Guest Column: Economic case for ColoradoCare health plan
As in the rest of the United States, Coloradans spend much more on health-care per person than people living in other developed countries. However, this extra spending is not buying us longer, healthier lives. Why are we getting so little bang for our buck?
Our current health care system is built around private insurance companies and their mazes of deductibles, copayments, out-of-network providers and differentiated reimbursement schemes. This inefficient corporate bureaucracy — which makes it difficult for patients to access care and expensive for providers to file claims and collect payments — eats up over 20 cents of every health care dollar.

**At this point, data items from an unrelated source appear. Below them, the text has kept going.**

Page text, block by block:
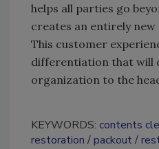
helps all parties go
creates an entirely
This customer
differentiation that will
organization to the
KEYWORDS: contents
restoration
packout

From an economic perspective, the case for ColoradoCare is straightforward. ColoradoCare provides a plan to streamline our state’s health care system. If voters approve Amendment 69 this November, the state will transition from our current web of private health insurers toward the sort of health care system enjoyed by the rest of the developed world. Then again, you don’t have to look to other countries to understand how ColoradoCare would work. Just as Medicare provides health care for all Colorado residents older than 65, ColoradoCare would cover the rest of us.

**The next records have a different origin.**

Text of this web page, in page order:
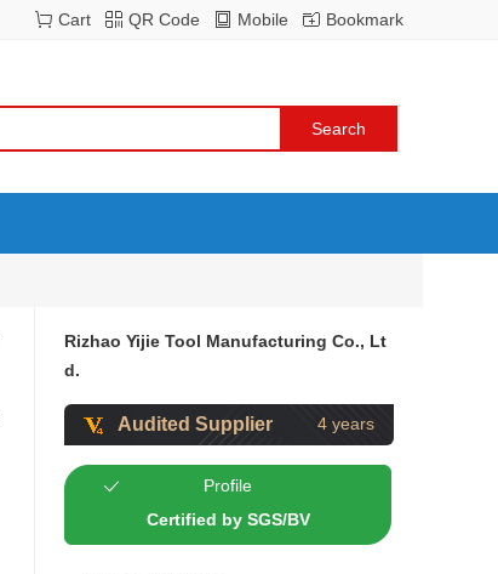
Bookmark
Mobile
QR Code
Cart
Rizhao Yijie Tool Manufacturing Co., Lt
d.
Audited Supplier 4 years
Profile
Certified by SGS/BV
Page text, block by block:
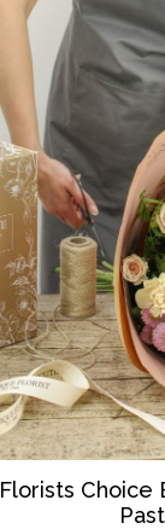
Florists Choice
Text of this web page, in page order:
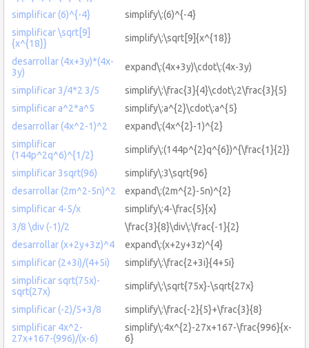
simplificar (6)^{-4}
simplify\:(6)^{-4}
simplificar \sqrt[9]
{x^{18}}
simplify\:\sqrt[9]{x^{18}}
desarrollar (4x+3y)*(4x-
3y)
expand\:(4x+3y)\cdot\:(4x-3y)
simplificar 3/4*2 3/5
simplify\:\frac{3}{4}\cdot\:2\frac{3}{5}
simplificar a^2*a^5
simplify\:a^{2}\cdot\:a^{5}
desarrollar (4x^2-1)^2
expand\:(4x^{2}-1)^{2}
simplificar
(144p^2q^6)^{1/2}
simplify\:(144p^{2}q^{6})^{\frac{1}{2}}
simplificar 3sqrt(96)
simplify\:3\sqrt{96}
desarrollar (2m^2-5n)^2
expand\:(2m^{2}-5n)^{2}
simplificar 4-5/x
simplify\:4-\frac{5}{x}
3/8 \div (-1)/2
\frac{3}{8}\div\:\frac{-1}{2}
desarrollar (x+2y+3z)^4
expand\:(x+2y+3z)^{4}
simplificar (2+3i)/(4+5i)
simplify\:\frac{2+3i}{4+5i}
simplificar sqrt(75x)-
sqrt(27x)
simplify\:\sqrt{75x}-\sqrt{27x}
simplificar (-2)/5+3/8
simplify\:\frac{-2}{5}+\frac{3}{8}
simplificar 4x^2-
27x+167-(996)/(x-6)
simplify\:4x^{2}-27x+167-\frac{996}{x-
6}

ColoradoCare would generate significant savings for most Coloradans. The plan eliminates health insurance premiums and deductibles and replaces them with a new 3.33 percent payroll deduction for employees, while employers pay 6.67 percent. A typical Coloradan working full time at the median wage of $18 an hour would pay $1,199 in health care premium taxes under ColoradoCare, compared to the current cost of purchasing a Gold Plan on Colorado’s health exchange — about $5,000 in premiums and up to $6,850 in annual out-of-pocket costs. ColoradoCare’s handy, online calculator at http://www.ColoradoCare.org/calculator shows that this worker would save anywhere from $3,794 to $10,644 a year in health care costs. The savings for families with kids would be even greater.
Most businesses would save money with ColoradoCare as well. Runaway health insurance premiums are squeezing employers today. By replacing health insurance premiums with a fixed payroll tax, ColoradoCare would make health care a reasonable and predictable business expense. Employers can estimate their precise costs using the online calculator. A growing number of business leaders have come out in support of ColoradoCare as a better way to maintain a healthy and productive workforce.
ColoradoCare would also make our labor market more dynamic. Today some workers are reluctant to change jobs because they fear losing their health insurance. Severing the connection between jobs and health insurance will make our labor market more fluid. ColoradoCare will empower workers to take advantage of opportunities as they arise, such as pursuing a new career path or starting a new business.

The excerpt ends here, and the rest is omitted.